TASK DATA:

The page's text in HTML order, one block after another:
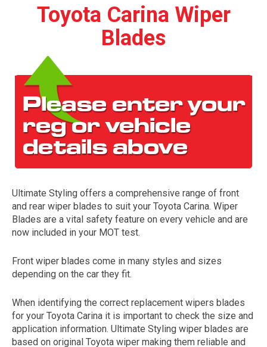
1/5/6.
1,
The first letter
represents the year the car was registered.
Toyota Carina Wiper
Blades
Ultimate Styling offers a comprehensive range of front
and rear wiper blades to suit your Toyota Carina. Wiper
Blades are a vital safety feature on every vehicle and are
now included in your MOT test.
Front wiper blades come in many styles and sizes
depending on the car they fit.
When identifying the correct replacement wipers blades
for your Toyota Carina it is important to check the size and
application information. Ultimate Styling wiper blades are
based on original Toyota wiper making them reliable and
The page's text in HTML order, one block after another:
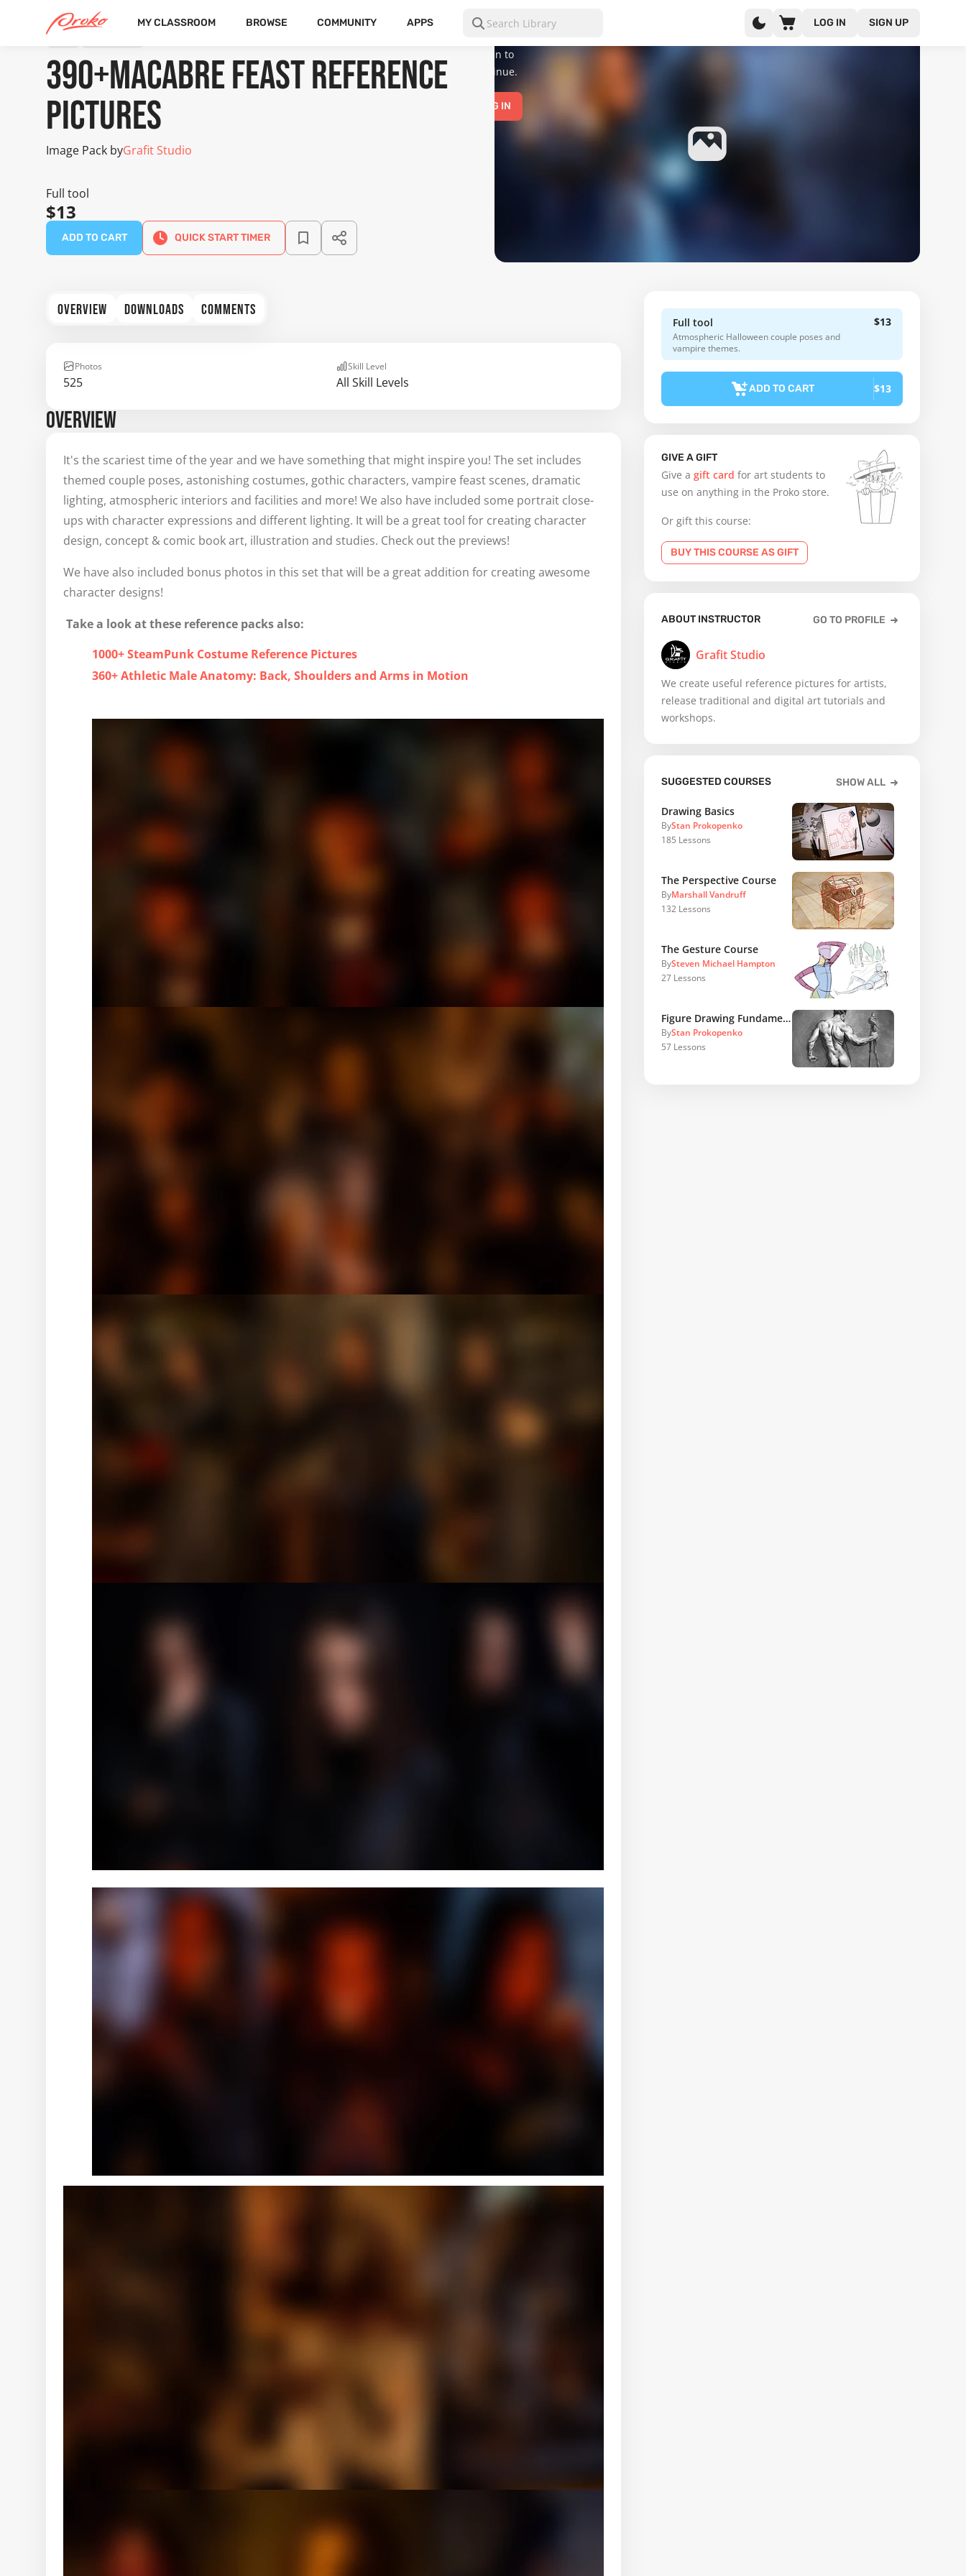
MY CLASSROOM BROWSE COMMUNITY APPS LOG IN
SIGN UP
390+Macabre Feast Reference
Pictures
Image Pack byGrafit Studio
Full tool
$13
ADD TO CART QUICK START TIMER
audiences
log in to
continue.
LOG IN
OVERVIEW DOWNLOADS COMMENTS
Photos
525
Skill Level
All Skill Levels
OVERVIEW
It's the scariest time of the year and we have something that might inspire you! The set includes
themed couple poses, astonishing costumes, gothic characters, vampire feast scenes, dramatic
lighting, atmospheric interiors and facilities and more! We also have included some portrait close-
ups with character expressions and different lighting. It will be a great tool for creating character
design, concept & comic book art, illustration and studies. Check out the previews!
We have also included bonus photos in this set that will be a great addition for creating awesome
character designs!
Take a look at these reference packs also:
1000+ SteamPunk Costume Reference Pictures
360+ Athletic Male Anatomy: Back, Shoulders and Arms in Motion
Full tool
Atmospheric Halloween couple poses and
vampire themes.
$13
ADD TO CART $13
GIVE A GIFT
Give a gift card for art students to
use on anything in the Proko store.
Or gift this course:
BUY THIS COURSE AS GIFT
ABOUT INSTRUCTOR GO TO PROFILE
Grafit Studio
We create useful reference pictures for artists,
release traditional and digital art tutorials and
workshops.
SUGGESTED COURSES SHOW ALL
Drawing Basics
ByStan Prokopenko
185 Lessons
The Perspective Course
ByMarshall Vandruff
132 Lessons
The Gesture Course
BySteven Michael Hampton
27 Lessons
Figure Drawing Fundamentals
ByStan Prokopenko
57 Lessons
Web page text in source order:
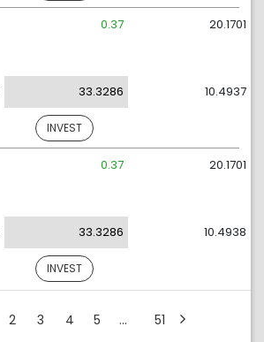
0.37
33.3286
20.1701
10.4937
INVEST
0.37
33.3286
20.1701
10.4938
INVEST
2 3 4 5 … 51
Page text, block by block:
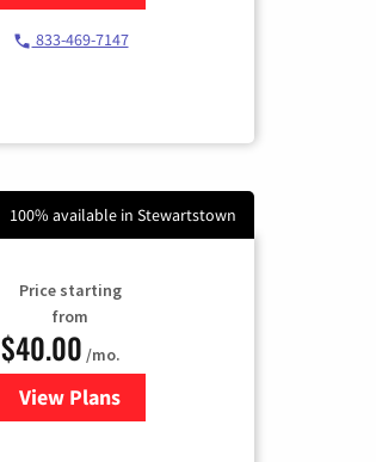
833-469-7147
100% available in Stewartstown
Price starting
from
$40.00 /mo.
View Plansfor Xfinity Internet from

REQUIREMENT:
Although the material contains pictures, only the lines are to be written out, exactly as they stand.

TASK OUTPUT:
The page's text in HTML order, one block after another:
1/5/6.
1,
The first letter
represents the year the car was registered.
Toyota Carina Wiper
Blades
Ultimate Styling offers a comprehensive range of front
and rear wiper blades to suit your Toyota Carina. Wiper
Blades are a vital safety feature on every vehicle and are
now included in your MOT test.
Front wiper blades come in many styles and sizes
depending on the car they fit.
When identifying the correct replacement wipers blades
for your Toyota Carina it is important to check the size and
application information. Ultimate Styling wiper blades are
based on original Toyota wiper making them reliable and
The page's text in HTML order, one block after another:
MY CLASSROOM BROWSE COMMUNITY APPS LOG IN
SIGN UP
390+Macabre Feast Reference
Pictures
Image Pack byGrafit Studio
Full tool
$13
ADD TO CART QUICK START TIMER
audiences
log in to
continue.
LOG IN
OVERVIEW DOWNLOADS COMMENTS
Photos
525
Skill Level
All Skill Levels
OVERVIEW
It's the scariest time of the year and we have something that might inspire you! The set includes
themed couple poses, astonishing costumes, gothic characters, vampire feast scenes, dramatic
lighting, atmospheric interiors and facilities and more! We also have included some portrait close-
ups with character expressions and different lighting. It will be a great tool for creating character
design, concept & comic book art, illustration and studies. Check out the previews!
We have also included bonus photos in this set that will be a great addition for creating awesome
character designs!
Take a look at these reference packs also:
1000+ SteamPunk Costume Reference Pictures
360+ Athletic Male Anatomy: Back, Shoulders and Arms in Motion
Full tool
Atmospheric Halloween couple poses and
vampire themes.
$13
ADD TO CART $13
GIVE A GIFT
Give a gift card for art students to
use on anything in the Proko store.
Or gift this course:
BUY THIS COURSE AS GIFT
ABOUT INSTRUCTOR GO TO PROFILE
Grafit Studio
We create useful reference pictures for artists,
release traditional and digital art tutorials and
workshops.
SUGGESTED COURSES SHOW ALL
Drawing Basics
ByStan Prokopenko
185 Lessons
The Perspective Course
ByMarshall Vandruff
132 Lessons
The Gesture Course
BySteven Michael Hampton
27 Lessons
Figure Drawing Fundamentals
ByStan Prokopenko
57 Lessons
Web page text in source order:
0.37
33.3286
20.1701
10.4937
INVEST
0.37
33.3286
20.1701
10.4938
INVEST
2 3 4 5 … 51
Page text, block by block:
833-469-7147
100% available in Stewartstown
Price starting
from
$40.00 /mo.
View Plansfor Xfinity Internet from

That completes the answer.